Zoon Balanitis Revisited: Report of Balanitis Circumscripta Plasmacellularis Resolving With Topical Mupirocin Ointment Monotherapy

March 2017 | Volume 16 | Issue 3 | Case Reports | 285 | Copyright © March 2017

Michael A. Lee MDa and Philip R. Cohen MDb

aMedical College of Wisconsin, Milwaukee, WI bUniversity of California San Diego, San Diego, CA

Several treatment options, of ranging success, are available for patients with Zoon balanitis. Observation without therapy rarely results in self-resolution of the lesion. Therefore, most patients elect for treatment due to anxiety and/or cosmetic disfigurement or because of symptoms. Circumcision is considered the gold standard for definitive treatment, and has been shown to protect against common infective and neoplastic penile dermatoses.4,6 Recent studies have shown good efficacy using photodynamic therapy, or carbon dioxide laser or erbium:YAG laser.9-11 However, despite their proven effectiveness, most patients reject these therapeutic options due to the location of the lesion. Nonsurgical approaches for the treatment of Zoon balanitis have also been attempted. Originally, these consisted of topical corticosteroids with or without adjuvant topical antibiotics and/or topical antifungals, however reports of satisfactory treatment with these topical agents were rare.12,13 Topical calcineurin inhibitors, known to be effective in controlling diverse inflammatory mucous membrane and genital diseases, were initially documented as a possible treatment option in 2004.14 Subsequently, multiple studies using tacrolimus and pimecrolimus have demonstrated good efficacy of treatment with few side effects.15-16 Hence, topical calcineurin inhibitors have become more widely accepted as an initial medical therapy for Zoon balanitis.Mupirocin is an antibiotic isolated from Pseudomonas fluorescens.17 It acts by reversibly binding to the enzyme isoleucyl t-RNA synthetase, and thereby inhibits protein synthesis.18 Mupirocin is commonly used in the treatment of bacterial skin infections such as impetigo, as well as methicillin-resistant staphylococcus aureus (MRSA) infections.
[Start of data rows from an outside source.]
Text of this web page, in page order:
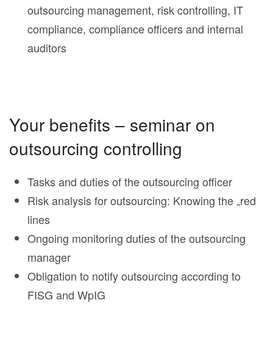
outsourcing management, risk controlling, IT
compliance, compliance officers and internal
auditors
Your benefits – seminar on
outsourcing controlling
Tasks and duties of the outsourcing officer
Risk analysis for outsourcing: Knowing the „red
lines
Ongoing monitoring duties of the outsourcing
manager
Obligation to notify outsourcing according to
FISG and WpIG

To our knowledge, the reported patient represents the first successful treatment of Zoon balanitis with mupirocin monotherapy. Our findings are limited to a single patient. His complete response to mupirocin monotherapy could suggest that, in some patients with Zoon balanitis, there may be a bacterial component involved in the pathogenesis of the disease. The excellent safety profile of mupirocin also might prompt clinicians to consider this as a first-line topical therapy in patients with newly diagnosed Zoon balanitis.


Zoon balanitis is a benign inflammatory condition of the penis with an unknown pathogenesis. Current treatment options primarily include either circumcision, or topical calcineurin inhibitors. We report a man with biopsy confirmed balanitis circumscripta plasmacellularis that was successfully treated with mupirocin monotherapy, a treatment modality that has not been previously evaluated. Our findings not only prompt us to recommend future investigations regarding the efficacy of mupirocin monotherapy in a larger number of Zoon balanitis patients, but also to speculate that in some individuals a bacterial etiology may contribute to the pathogenesis of balanitis circumscripta plasmacellularis


The authors have nothing to disclose, including any affiliation with or financial involvement in any organization or entity with a direct financial interest in the subject matter or materials discussed in the manuscript (eg, employment, consultancies, stock ownership, honoraria, expert testimony).